++++ Material for this exercise ++++

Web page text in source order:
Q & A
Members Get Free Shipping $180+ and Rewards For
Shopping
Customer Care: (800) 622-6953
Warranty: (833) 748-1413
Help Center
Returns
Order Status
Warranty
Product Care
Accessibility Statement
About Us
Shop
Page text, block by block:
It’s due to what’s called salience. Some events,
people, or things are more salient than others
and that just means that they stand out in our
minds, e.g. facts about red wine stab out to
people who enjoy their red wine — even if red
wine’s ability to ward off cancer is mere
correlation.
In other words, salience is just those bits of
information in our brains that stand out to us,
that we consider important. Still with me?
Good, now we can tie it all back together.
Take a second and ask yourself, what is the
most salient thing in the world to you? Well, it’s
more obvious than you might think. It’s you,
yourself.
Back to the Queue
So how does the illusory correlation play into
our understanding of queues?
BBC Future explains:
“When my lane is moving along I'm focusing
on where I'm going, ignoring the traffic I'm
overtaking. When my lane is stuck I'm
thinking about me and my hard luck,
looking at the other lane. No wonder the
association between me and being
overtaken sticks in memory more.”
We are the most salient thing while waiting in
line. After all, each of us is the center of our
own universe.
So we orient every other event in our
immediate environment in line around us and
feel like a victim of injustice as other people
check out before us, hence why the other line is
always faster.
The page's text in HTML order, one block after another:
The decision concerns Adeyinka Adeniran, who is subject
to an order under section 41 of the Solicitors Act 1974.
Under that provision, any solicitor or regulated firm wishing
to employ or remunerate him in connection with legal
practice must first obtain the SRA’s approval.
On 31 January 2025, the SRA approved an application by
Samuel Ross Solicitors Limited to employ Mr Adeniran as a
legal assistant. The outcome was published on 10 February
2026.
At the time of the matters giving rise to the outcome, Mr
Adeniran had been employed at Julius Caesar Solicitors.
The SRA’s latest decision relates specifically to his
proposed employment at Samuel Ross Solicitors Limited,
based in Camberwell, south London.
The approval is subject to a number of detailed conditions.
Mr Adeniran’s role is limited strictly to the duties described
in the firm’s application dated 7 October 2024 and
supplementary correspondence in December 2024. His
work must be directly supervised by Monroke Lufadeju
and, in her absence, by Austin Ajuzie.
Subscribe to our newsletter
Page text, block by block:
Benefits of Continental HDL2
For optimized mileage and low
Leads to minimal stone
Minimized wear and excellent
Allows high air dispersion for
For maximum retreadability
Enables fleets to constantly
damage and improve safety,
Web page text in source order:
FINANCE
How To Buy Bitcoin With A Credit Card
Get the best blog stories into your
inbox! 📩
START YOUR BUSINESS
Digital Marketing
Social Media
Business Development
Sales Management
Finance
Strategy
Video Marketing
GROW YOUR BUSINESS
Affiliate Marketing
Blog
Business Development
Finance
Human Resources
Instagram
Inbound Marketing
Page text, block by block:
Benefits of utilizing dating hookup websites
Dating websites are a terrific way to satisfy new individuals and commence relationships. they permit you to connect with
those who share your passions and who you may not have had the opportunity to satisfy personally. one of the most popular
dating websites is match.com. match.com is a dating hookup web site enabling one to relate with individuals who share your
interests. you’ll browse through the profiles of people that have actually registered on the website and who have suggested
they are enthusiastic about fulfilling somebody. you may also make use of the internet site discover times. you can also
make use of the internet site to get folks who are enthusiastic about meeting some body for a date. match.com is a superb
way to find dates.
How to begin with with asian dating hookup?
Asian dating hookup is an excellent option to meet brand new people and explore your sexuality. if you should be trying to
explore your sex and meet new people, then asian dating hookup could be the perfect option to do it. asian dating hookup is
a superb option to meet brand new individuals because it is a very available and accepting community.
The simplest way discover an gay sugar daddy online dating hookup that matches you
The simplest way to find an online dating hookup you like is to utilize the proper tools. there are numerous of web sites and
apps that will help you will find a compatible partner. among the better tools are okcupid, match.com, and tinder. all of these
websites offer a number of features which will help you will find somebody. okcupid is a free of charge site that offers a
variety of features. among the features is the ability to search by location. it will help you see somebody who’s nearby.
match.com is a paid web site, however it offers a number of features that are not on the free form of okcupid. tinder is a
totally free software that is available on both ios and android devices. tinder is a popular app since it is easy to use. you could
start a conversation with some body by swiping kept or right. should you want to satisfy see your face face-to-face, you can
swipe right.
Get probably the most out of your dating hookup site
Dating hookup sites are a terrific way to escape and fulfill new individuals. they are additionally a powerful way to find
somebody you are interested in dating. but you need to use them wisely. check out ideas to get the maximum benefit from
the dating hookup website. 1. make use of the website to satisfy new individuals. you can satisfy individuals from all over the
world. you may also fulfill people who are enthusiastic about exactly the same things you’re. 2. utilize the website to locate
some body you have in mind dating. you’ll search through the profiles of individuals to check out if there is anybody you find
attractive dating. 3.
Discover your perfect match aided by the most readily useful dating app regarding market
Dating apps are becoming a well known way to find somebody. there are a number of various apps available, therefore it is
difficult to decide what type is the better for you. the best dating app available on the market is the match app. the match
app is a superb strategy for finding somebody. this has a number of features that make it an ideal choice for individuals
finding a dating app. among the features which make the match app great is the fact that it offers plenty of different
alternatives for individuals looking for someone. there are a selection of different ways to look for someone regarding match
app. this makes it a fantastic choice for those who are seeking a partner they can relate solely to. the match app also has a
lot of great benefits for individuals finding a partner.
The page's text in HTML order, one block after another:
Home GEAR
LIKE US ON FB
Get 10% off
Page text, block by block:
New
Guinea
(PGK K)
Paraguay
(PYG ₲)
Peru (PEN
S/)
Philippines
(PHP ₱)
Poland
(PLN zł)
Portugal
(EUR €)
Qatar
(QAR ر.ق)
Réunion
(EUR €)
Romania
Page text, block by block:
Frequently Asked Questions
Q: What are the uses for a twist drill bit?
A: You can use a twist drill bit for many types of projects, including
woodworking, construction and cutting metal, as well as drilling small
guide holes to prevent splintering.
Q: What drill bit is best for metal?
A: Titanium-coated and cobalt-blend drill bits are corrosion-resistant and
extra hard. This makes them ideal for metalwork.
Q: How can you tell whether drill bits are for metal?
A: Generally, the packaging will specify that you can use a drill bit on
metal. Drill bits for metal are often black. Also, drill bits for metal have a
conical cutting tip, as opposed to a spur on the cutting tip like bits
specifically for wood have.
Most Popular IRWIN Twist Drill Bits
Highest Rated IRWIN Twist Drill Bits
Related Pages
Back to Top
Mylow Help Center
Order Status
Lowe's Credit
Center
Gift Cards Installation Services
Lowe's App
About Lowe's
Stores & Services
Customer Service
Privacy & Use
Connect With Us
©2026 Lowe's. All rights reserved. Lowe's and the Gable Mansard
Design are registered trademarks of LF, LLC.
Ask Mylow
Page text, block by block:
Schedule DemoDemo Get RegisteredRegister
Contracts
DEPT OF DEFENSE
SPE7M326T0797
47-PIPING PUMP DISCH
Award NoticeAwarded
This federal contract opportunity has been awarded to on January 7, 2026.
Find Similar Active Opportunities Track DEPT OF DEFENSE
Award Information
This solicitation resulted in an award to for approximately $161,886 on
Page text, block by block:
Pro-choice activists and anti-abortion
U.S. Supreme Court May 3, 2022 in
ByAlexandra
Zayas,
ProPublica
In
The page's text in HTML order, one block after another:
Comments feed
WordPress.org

++++

**What is being asked**
Pick out each line above that includes "hard" and show it.

**Task result**
thinking about me and my hard luck,
extra hard. This makes them ideal for metalwork.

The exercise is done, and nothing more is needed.